There are cases where you should wait. Don’t migrate yet if the product is changing daily, the data volume is tiny, or you don’t have a clear definition of what the fields mean. First decide what must stay stable.

If you inherited an AI-built app where “everything is in JSON,” this pattern is common: it works in demos, then falls apart in production. The good news is you can migrate safely in phases with backfills, without a big-bang rewrite.

Map your current data before changing anything

Before you move from a JSON blob to normalized tables, get clear on how the blob is actually used today.

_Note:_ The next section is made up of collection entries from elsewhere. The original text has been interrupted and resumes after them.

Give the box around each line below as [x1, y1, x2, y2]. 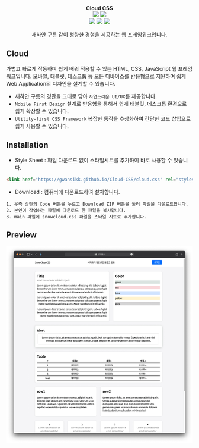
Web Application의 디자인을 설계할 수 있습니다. [6, 80, 116, 87]
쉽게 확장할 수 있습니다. [14, 107, 69, 114]
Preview [6, 230, 37, 240]
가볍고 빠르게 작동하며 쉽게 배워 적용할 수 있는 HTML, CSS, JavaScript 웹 [6, 65, 177, 72]
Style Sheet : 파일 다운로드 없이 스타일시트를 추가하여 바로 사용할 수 [14, 156, 172, 164]
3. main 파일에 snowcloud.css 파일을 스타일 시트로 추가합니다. [6, 214, 147, 220]
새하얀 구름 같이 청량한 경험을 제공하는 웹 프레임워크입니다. [31, 31, 168, 38]
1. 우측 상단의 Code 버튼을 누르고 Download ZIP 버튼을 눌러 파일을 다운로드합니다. [6, 201, 189, 207]
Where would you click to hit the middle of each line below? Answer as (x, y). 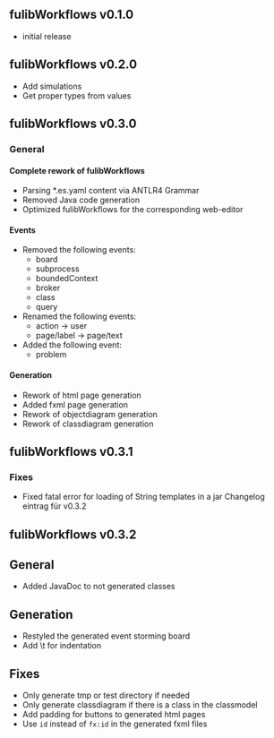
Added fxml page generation (75, 404)
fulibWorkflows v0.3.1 (71, 451)
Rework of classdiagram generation (88, 424)
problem (51, 355)
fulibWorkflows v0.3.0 (73, 124)
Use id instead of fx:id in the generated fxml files (115, 724)
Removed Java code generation (81, 200)
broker (48, 288)
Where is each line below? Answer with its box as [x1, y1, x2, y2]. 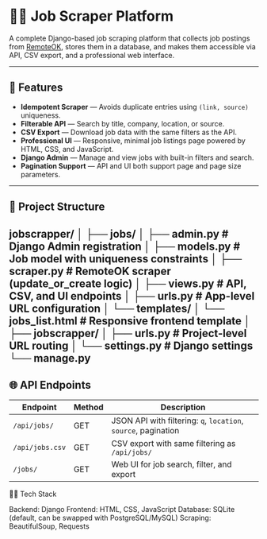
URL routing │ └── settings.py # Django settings [9, 339, 254, 352]
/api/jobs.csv [13, 443, 67, 452]
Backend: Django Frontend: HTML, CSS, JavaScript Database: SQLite [9, 505, 235, 514]
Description [160, 401, 206, 413]
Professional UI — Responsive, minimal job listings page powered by [20, 135, 246, 145]
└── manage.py [9, 351, 91, 365]
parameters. [20, 169, 61, 179]
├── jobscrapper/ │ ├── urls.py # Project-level [9, 326, 247, 340]
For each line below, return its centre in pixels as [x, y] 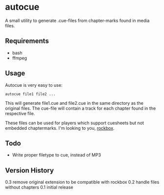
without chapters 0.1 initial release [39, 187]
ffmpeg [20, 58]
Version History [29, 170]
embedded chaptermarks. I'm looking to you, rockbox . [60, 128]
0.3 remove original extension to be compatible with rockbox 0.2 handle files [82, 182]
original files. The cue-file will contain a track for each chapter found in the [81, 108]
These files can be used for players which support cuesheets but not [75, 123]
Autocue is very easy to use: [34, 85]
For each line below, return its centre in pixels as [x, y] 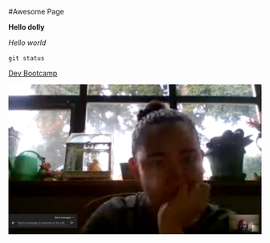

Most failed migrations start with guesses about what’s inside the JSON and which parts matter.

Write down the top read and write flows that touch the blob, based on real behavior: the pages people load, the forms they submit, the API calls you serve, the jobs you run, and the exports your team relies on. In many apps, the first few are predictable: a user-facing page load, a save action, at least one background job, an admin/reporting view that reads lots of rows, and one or two integrations or webhooks that only touch part of the blob.

Then open a handful of real production rows and list the fields that drive decisions. Skip noise like temporary UI state, old flags that never get read, or random keys that appeared once and never came back.

As you list fields, label each one as required, optional, or deprecated.

  • Required: the app breaks or business rules fail without it.
  • Optional: useful, but not always present.
  • Deprecated: safe to remove later, after you’ve confirmed nothing reads it.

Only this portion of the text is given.